**PROBLEM:**
Could you repeat every entry below word for word, leaving out the pictures?

**EXERCISE DATA:**
┄┄┄┄┄┄

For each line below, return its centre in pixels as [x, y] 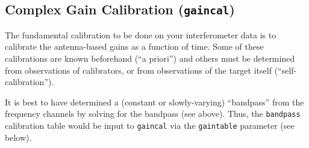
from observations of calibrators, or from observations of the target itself [138, 70]
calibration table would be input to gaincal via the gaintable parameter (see [150, 125]
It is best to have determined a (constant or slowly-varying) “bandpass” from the [154, 102]
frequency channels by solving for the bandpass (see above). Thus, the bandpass [153, 114]
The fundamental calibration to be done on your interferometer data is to [141, 34]
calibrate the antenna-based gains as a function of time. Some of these [134, 46]
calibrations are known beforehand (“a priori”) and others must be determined [150, 58]
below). [18, 137]
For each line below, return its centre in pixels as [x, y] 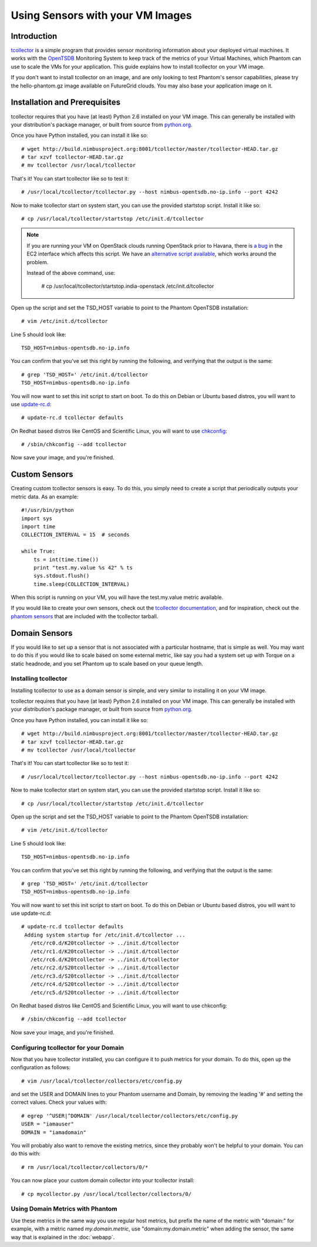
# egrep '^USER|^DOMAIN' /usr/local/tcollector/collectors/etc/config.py [130, 1116]
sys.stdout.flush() [61, 576]
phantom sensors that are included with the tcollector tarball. [85, 616]
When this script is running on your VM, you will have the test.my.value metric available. [117, 597]
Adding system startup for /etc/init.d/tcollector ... [105, 935]
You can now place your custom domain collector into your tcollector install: [103, 1181]
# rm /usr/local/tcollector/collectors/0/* [85, 1167]
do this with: [26, 1154]
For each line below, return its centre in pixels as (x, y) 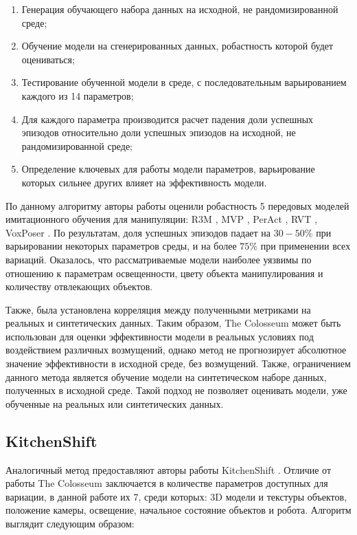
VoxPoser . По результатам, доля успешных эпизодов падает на (138, 232)
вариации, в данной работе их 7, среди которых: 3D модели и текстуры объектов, (176, 496)
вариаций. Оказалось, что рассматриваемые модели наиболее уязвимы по (159, 259)
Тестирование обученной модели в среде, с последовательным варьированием (184, 82)
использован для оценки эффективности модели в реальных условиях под (160, 336)
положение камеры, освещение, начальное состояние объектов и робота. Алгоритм (178, 510)
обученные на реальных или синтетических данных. (115, 403)
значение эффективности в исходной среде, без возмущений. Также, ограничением (178, 363)
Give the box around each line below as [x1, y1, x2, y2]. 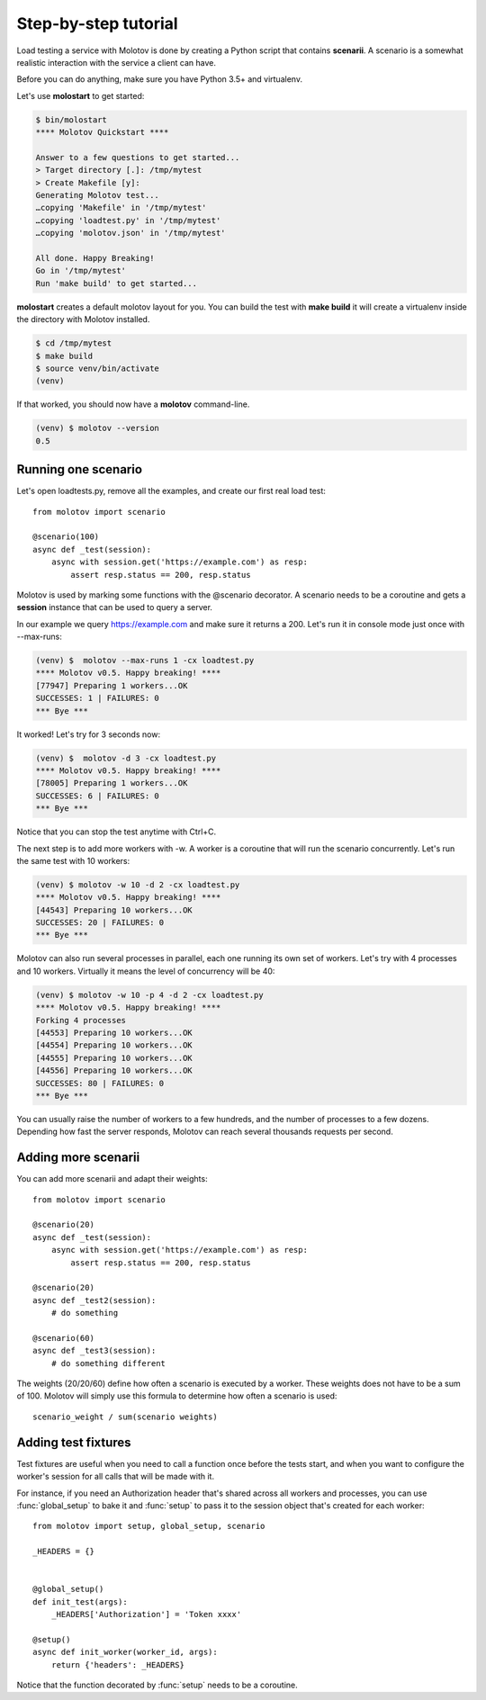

┄┄┄┄┄┄

**RESPONSE TO THE TASK:**
For each line below, return its centre in pixels as [x, y] 
from observations of calibrators, or from observations of the target itself [138, 70]
calibration table would be input to gaincal via the gaintable parameter (see [150, 125]
It is best to have determined a (constant or slowly-varying) “bandpass” from the [154, 102]
frequency channels by solving for the bandpass (see above). Thus, the bandpass [153, 114]
The fundamental calibration to be done on your interferometer data is to [141, 34]
calibrate the antenna-based gains as a function of time. Some of these [134, 46]
calibrations are known beforehand (“a priori”) and others must be determined [150, 58]
below). [18, 137]
For each line below, return its centre in pixels as [x, y] 
# egrep '^USER|^DOMAIN' /usr/local/tcollector/collectors/etc/config.py [130, 1116]
sys.stdout.flush() [61, 576]
phantom sensors that are included with the tcollector tarball. [85, 616]
When this script is running on your VM, you will have the test.my.value metric available. [117, 597]
Adding system startup for /etc/init.d/tcollector ... [105, 935]
You can now place your custom domain collector into your tcollector install: [103, 1181]
# rm /usr/local/tcollector/collectors/0/* [85, 1167]
do this with: [26, 1154]
For each line below, return its centre in pixels as (x, y) 
VoxPoser . По результатам, доля успешных эпизодов падает на (138, 232)
вариации, в данной работе их 7, среди которых: 3D модели и текстуры объектов, (176, 496)
вариаций. Оказалось, что рассматриваемые модели наиболее уязвимы по (159, 259)
Тестирование обученной модели в среде, с последовательным варьированием (184, 82)
использован для оценки эффективности модели в реальных условиях под (160, 336)
положение камеры, освещение, начальное состояние объектов и робота. Алгоритм (178, 510)
обученные на реальных или синтетических данных. (115, 403)
значение эффективности в исходной среде, без возмущений. Также, ограничением (178, 363)
Give the box around each line below as [x1, y1, x2, y2]. 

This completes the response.